Start of PROVIDED RECORDS

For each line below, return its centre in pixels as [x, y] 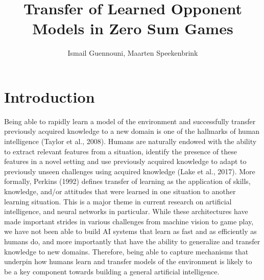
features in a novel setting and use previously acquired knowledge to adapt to [125, 161]
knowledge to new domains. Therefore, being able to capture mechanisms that [126, 251]
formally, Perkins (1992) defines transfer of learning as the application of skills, [127, 181]
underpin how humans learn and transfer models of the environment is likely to [128, 261]
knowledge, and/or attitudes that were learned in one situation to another [120, 191]
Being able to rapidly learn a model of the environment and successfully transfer [130, 121]
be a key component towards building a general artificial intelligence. [112, 271]
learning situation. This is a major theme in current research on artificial [118, 201]
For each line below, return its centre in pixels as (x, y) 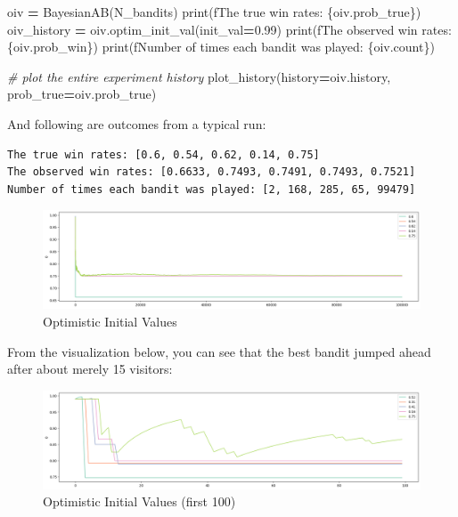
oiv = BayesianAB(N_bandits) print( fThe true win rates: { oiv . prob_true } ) (214, 12)
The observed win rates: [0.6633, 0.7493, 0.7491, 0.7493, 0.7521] (212, 172)
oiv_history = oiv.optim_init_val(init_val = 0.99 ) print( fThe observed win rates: (229, 29)
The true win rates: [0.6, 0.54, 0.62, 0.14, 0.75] (164, 154)
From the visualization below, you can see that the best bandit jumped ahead (219, 351)
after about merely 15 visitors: (90, 369)
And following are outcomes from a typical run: (137, 123)
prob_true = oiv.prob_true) (82, 94)

End of PROVIDED RECORDS

- PROBLEM REQUIREMENTS:
Please transcribe every record above exactly as written, leaving out the pictures.

- YOUR SOLUTION:
For each line below, return its centre in pixels as [x, y] 
features in a novel setting and use previously acquired knowledge to adapt to [125, 161]
knowledge to new domains. Therefore, being able to capture mechanisms that [126, 251]
formally, Perkins (1992) defines transfer of learning as the application of skills, [127, 181]
underpin how humans learn and transfer models of the environment is likely to [128, 261]
knowledge, and/or attitudes that were learned in one situation to another [120, 191]
Being able to rapidly learn a model of the environment and successfully transfer [130, 121]
be a key component towards building a general artificial intelligence. [112, 271]
learning situation. This is a major theme in current research on artificial [118, 201]
For each line below, return its centre in pixels as (x, y) 
oiv = BayesianAB(N_bandits) print( fThe true win rates: { oiv . prob_true } ) (214, 12)
The observed win rates: [0.6633, 0.7493, 0.7491, 0.7493, 0.7521] (212, 172)
oiv_history = oiv.optim_init_val(init_val = 0.99 ) print( fThe observed win rates: (229, 29)
The true win rates: [0.6, 0.54, 0.62, 0.14, 0.75] (164, 154)
From the visualization below, you can see that the best bandit jumped ahead (219, 351)
after about merely 15 visitors: (90, 369)
And following are outcomes from a typical run: (137, 123)
prob_true = oiv.prob_true) (82, 94)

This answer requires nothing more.